Progress in post-communist Europe

Tomek writes*

Following the fall of Communism and the dissolution of the USSR in 1991, 15 new countries appeared on the world map. Russia, Ukraine, the Baltic states, and the rest joined freshly independent post-communist countries (including Poland, East Germany, and Romania) in transforming from centrally-planned to free-market economies.

Previously bound by a single administration, each state could go its own way. Some of them ended up as relatively healthy democracies (e.g., the Baltic states), some as flawed democracies (e.g., Ukraine), and some as autocratic/totalitarian regimes (e.g., Belarus, Russia). Their development also varied greatly, resulting in vast differences.

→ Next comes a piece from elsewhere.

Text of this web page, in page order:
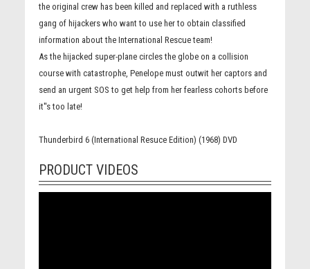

In 2023, PPP-adjusted GDP per capita of the post-Soviet European countries ranged from 13,901 USD for Ukraine to 49,266 USD for Lithuania (International Monetary Fund). In 2021, the HDI index for these countries ranged from 0.759 for Moldova to 0.890 for Estonia (United Nations Development Programme, 2022).

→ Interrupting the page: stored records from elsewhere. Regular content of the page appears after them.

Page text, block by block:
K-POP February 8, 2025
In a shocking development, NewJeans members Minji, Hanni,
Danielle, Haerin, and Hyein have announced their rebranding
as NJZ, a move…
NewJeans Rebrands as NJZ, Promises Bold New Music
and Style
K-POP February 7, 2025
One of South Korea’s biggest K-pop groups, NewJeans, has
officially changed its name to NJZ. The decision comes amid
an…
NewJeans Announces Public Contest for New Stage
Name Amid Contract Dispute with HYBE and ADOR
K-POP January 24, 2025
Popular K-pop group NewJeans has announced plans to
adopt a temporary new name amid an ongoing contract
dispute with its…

It would be tempting to attribute these differences solely to historical factors. However, as a report by the World Bank reveals, there are surprising variations among countries with similar economic starting points. For instance, Moldova’s economy stagnated after the implementation of economic reforms, and Armenia’s nearly doubled, even though both suffered a similar initial drop after the transformation.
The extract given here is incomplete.